* _WORK TASK_
An exact copy of the records below is needed, with every picture left out.

* _MATERIAL FOR THIS TASK_
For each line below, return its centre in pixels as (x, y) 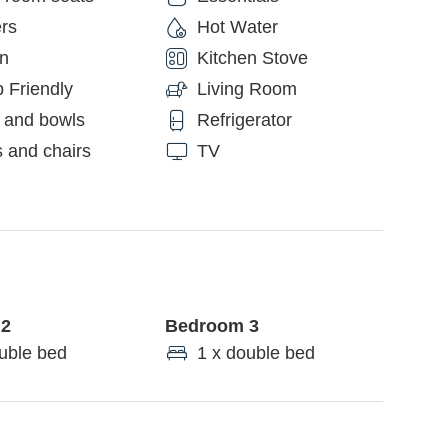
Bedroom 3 (212, 326)
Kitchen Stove (252, 58)
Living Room (247, 89)
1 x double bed (256, 353)
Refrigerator (244, 120)
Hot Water (237, 27)
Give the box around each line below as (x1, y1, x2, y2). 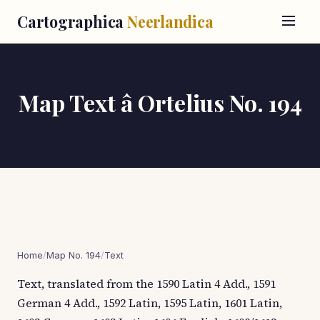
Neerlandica (126, 11, 214, 31)
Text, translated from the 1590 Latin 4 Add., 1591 (17, 276, 276, 291)
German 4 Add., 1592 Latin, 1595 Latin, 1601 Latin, (17, 295, 282, 311)
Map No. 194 (46, 250, 101, 261)
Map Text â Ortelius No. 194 (18, 87, 302, 118)
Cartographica (17, 11, 127, 31)
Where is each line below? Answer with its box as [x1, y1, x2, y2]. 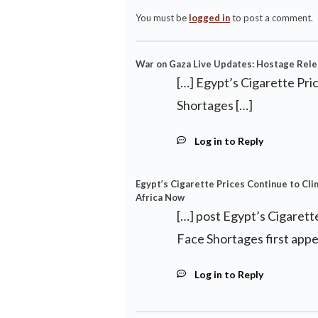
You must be [136, 12, 190, 24]
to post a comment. [230, 12, 314, 24]
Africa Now [136, 191, 185, 203]
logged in [189, 12, 231, 24]
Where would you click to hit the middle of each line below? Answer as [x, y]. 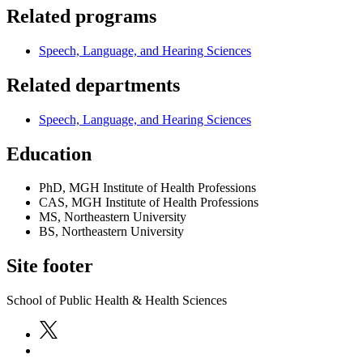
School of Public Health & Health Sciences [117, 301]
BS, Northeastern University [111, 232]
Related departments [93, 85]
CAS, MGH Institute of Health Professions [149, 203]
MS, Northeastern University [113, 217]
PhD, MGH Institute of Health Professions [147, 188]
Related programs [81, 16]
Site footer [50, 266]
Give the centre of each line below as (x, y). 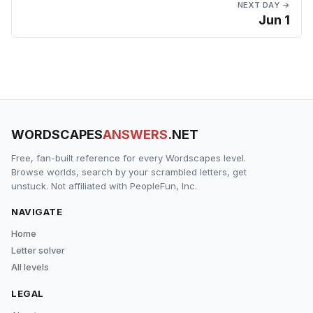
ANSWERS (135, 134)
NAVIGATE (37, 212)
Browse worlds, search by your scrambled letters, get (129, 172)
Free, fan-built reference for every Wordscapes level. (129, 158)
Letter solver (38, 250)
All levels (30, 267)
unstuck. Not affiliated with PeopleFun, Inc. (104, 186)
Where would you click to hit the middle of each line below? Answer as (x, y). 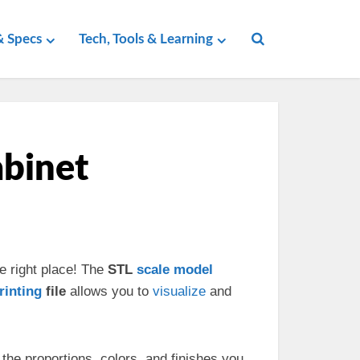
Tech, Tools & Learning (146, 39)
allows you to (109, 291)
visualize (179, 291)
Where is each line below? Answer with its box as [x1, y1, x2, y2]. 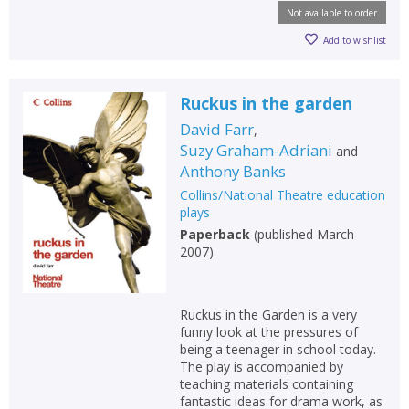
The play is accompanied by [179, 358, 343, 375]
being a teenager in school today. [179, 341, 376, 358]
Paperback [179, 225, 250, 243]
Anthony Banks [179, 161, 286, 182]
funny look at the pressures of [179, 323, 358, 341]
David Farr [179, 119, 254, 140]
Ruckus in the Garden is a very [179, 306, 357, 323]
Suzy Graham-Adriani [179, 140, 332, 161]
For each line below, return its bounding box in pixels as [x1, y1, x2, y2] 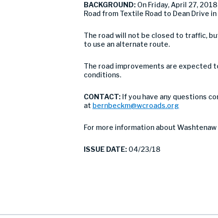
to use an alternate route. [84, 40, 170, 48]
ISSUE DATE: [84, 145, 127, 153]
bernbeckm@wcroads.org [92, 101, 179, 109]
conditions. [84, 71, 121, 79]
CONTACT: [84, 92, 122, 101]
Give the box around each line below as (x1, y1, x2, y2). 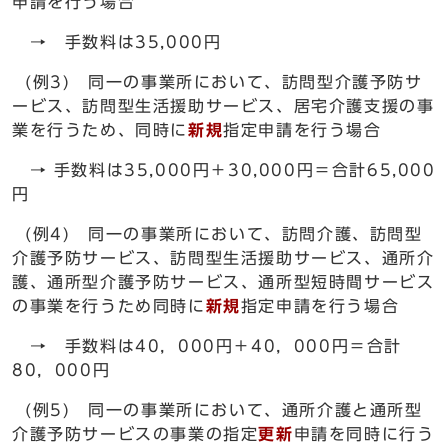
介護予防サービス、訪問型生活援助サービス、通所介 (12, 250, 435, 266)
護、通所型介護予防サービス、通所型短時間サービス (12, 274, 435, 290)
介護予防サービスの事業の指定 (12, 426, 259, 442)
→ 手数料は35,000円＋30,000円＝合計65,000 (12, 162, 436, 178)
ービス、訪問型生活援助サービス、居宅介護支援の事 (12, 98, 435, 114)
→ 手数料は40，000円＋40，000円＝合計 (12, 338, 402, 354)
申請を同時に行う (293, 426, 435, 442)
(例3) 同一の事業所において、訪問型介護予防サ (12, 74, 423, 90)
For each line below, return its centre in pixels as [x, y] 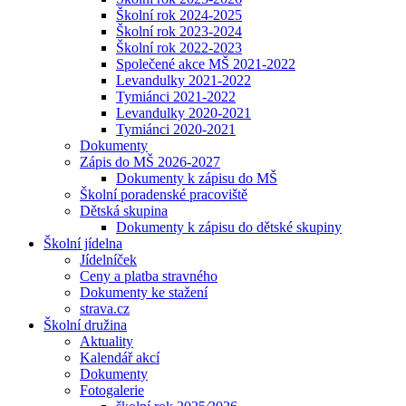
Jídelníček [108, 260]
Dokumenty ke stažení [144, 292]
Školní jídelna [83, 243]
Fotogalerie [112, 390]
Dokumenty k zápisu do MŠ [197, 178]
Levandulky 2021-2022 [184, 80]
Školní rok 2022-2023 [179, 48]
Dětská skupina [124, 211]
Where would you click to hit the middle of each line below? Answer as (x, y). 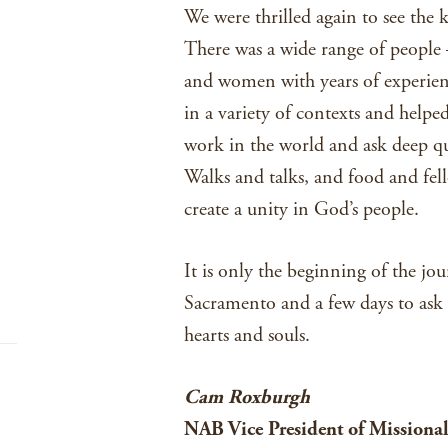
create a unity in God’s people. (301, 209)
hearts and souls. (246, 335)
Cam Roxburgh (246, 397)
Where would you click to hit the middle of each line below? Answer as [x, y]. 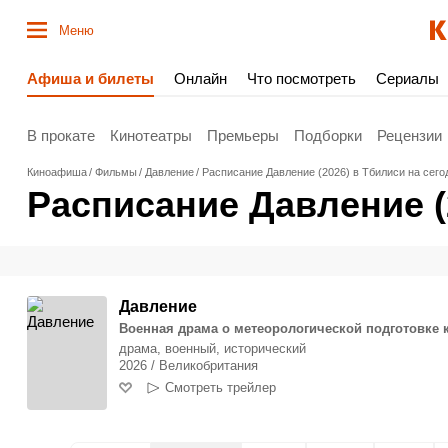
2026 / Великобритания [188, 365]
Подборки [328, 135]
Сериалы [407, 78]
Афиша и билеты [90, 78]
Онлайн [200, 78]
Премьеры [243, 135]
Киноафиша [57, 172]
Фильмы [116, 172]
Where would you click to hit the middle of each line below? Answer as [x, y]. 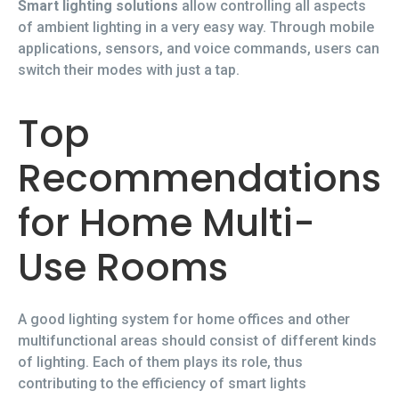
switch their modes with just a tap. [129, 70]
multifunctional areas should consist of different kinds [197, 341]
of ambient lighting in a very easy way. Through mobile [196, 27]
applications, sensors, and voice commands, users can [199, 49]
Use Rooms [123, 268]
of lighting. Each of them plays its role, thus [160, 362]
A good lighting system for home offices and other [184, 320]
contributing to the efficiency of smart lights [162, 384]

* _ANSWER TO THIS PROBLEM_
For each line below, return its centre in pixels as (x, y) 
Bedroom 3 (212, 326)
Kitchen Stove (252, 58)
Living Room (247, 89)
1 x double bed (256, 353)
Refrigerator (244, 120)
Hot Water (237, 27)
Give the box around each line below as (x1, y1, x2, y2). 
Neerlandica (126, 11, 214, 31)
Text, translated from the 1590 Latin 4 Add., 1591 (17, 276, 276, 291)
German 4 Add., 1592 Latin, 1595 Latin, 1601 Latin, (17, 295, 282, 311)
Map No. 194 (46, 250, 101, 261)
Map Text â Ortelius No. 194 (18, 87, 302, 118)
Cartographica (17, 11, 127, 31)
Where is each line below? Answer with its box as [x1, y1, x2, y2]. 
You must be [136, 12, 190, 24]
to post a comment. [230, 12, 314, 24]
Africa Now [136, 191, 185, 203]
logged in [189, 12, 231, 24]
Where would you click to hit the middle of each line below? Answer as [x, y]. 
School of Public Health & Health Sciences [117, 301]
BS, Northeastern University [111, 232]
Related departments [93, 85]
CAS, MGH Institute of Health Professions [149, 203]
MS, Northeastern University [113, 217]
PhD, MGH Institute of Health Professions [147, 188]
Related programs [81, 16]
Site footer [50, 266]
Give the centre of each line below as (x, y). 
ANSWERS (135, 134)
NAVIGATE (37, 212)
Browse worlds, search by your scrambled letters, get (129, 172)
Free, fan-built reference for every Wordscapes level. (129, 158)
Letter solver (38, 250)
All levels (30, 267)
unstuck. Not affiliated with PeopleFun, Inc. (104, 186)
Where would you click to hit the middle of each line below? Answer as (x, y). 
Tech, Tools & Learning (146, 39)
allows you to (109, 291)
visualize (179, 291)
Where is each line below? Answer with its box as [x1, y1, x2, y2]. 
The play is accompanied by [179, 358, 343, 375]
being a teenager in school today. [179, 341, 376, 358]
Paperback [179, 225, 250, 243]
Anthony Banks [179, 161, 286, 182]
funny look at the pressures of [179, 323, 358, 341]
David Farr [179, 119, 254, 140]
Ruckus in the Garden is a very [179, 306, 357, 323]
Suzy Graham-Adriani [179, 140, 332, 161]
For each line below, return its bounding box in pixels as [x1, y1, x2, y2] 
to use an alternate route. [84, 40, 170, 48]
ISSUE DATE: [84, 145, 127, 153]
bernbeckm@wcroads.org [92, 101, 179, 109]
conditions. [84, 71, 121, 79]
CONTACT: [84, 92, 122, 101]
Give the box around each line below as (x1, y1, x2, y2). 
介護予防サービス、訪問型生活援助サービス、通所介 (12, 250, 435, 266)
護、通所型介護予防サービス、通所型短時間サービス (12, 274, 435, 290)
介護予防サービスの事業の指定 (12, 426, 259, 442)
→ 手数料は35,000円＋30,000円＝合計65,000 (12, 162, 436, 178)
ービス、訪問型生活援助サービス、居宅介護支援の事 (12, 98, 435, 114)
→ 手数料は40，000円＋40，000円＝合計 (12, 338, 402, 354)
申請を同時に行う (293, 426, 435, 442)
(例3) 同一の事業所において、訪問型介護予防サ (12, 74, 423, 90)
For each line below, return its centre in pixels as [x, y] 
Jídelníček [108, 260]
Dokumenty ke stažení [144, 292]
Školní jídelna [83, 243]
Fotogalerie [112, 390]
Dokumenty k zápisu do MŠ [197, 178]
Levandulky 2021-2022 [184, 80]
Školní rok 2022-2023 [179, 48]
Dětská skupina [124, 211]
Where would you click to hit the middle of each line below? Answer as (x, y). 
create a unity in God’s people. (301, 209)
hearts and souls. (246, 335)
Cam Roxburgh (246, 397)
Where would you click to hit the middle of each line below? Answer as [x, y]. 
2026 / Великобритания [188, 365]
Подборки [328, 135]
Сериалы [407, 78]
Афиша и билеты [90, 78]
Онлайн [200, 78]
Премьеры [243, 135]
Киноафиша [57, 172]
Фильмы [116, 172]
Where would you click to hit the middle of each line below? Answer as [x, y]. 
switch their modes with just a tap. [129, 70]
multifunctional areas should consist of different kinds [197, 341]
of ambient lighting in a very easy way. Through mobile [196, 27]
applications, sensors, and voice commands, users can [199, 49]
Use Rooms [123, 268]
of lighting. Each of them plays its role, thus [160, 362]
A good lighting system for home offices and other [184, 320]
contributing to the efficiency of smart lights [162, 384]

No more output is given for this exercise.